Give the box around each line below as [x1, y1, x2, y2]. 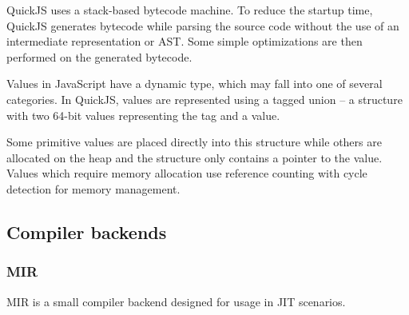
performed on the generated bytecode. [6, 48, 193, 65]
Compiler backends [6, 219, 167, 244]
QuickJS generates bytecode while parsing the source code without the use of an [6, 17, 399, 34]
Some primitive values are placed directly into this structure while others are [6, 134, 382, 150]
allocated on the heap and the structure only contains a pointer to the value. [6, 149, 383, 165]
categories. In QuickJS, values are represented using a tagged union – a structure [6, 90, 403, 107]
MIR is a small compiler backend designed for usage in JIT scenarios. [6, 293, 346, 309]
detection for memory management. [6, 180, 181, 197]

+++++

_Assignment:_ Retrieve each line from the records above where the word "while" occurs.

_Solution to this exercise:_
QuickJS generates bytecode while parsing the source code without the use of an [6, 17, 399, 34]
Some primitive values are placed directly into this structure while others are [6, 134, 382, 150]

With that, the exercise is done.